Originally Posted by *casina*
fern, is your sis living with you too or does it look like a nuclear family? i'm teasing there. it's amazing and great you are with daddy again.









she is living upstairs and we are down but we have totally separate living space. its the best of both worlds

happy love day everyone


----------



## punkprincessmama (Jan 2, 2004)

I'm so happy for you Fern


----------



## saritasmile (Sep 5, 2004)

Quote:


Originally Posted by *punkprincessmama*
I'm so happy for you Fern









Ya me too Fern!!


----------



## eilonwy (Apr 3, 2003)

Casina... that might work for me, if I wasn't such a geek. Trouble is, I know exactly how carseats are meant to work, and I know that there *will* be damage to the seats that I can't see. I'm going to take a good look at the seats tomorrow, but I don't think I'd be able to trust my judgement based on a visual assessment with the naked eye.
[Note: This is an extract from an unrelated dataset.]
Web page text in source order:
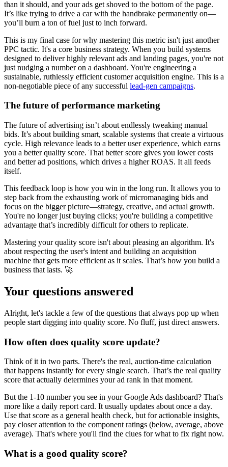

I'm almost unbelievably paranoid about carseat safety, even moreso now that I've been involved in two severe MVAs in just under two years. Hell, I've only had my *license* for three years! The more I think about it, the more upsetting it is to me and the more justified I feel in my paranoia. It's true that I drive a lot more than the average person probably does, and I do more of my driving with my kids than most people do, but two accidents in two years is just too much for me to be complacent about.

With most modern safety issues, I find myself thinking things like "How did so many of us survive to adulthood if everything was so dangerous?" but when it comes to cars and driving, I draw the line. The fact is, my mother has never driven a car in her life and my grandmother stopped driving when my mom was 13 or 14 (and my grandfather was killed in a MVA). I grew up riding buses and walking to most places, taking only occasional taxis, so the fact that I'd never been involved in an MVA even peripherally until the one which landed my mother in the hospital just in time for BeanBean's first birthday isn't as surprising as it might otherwise be.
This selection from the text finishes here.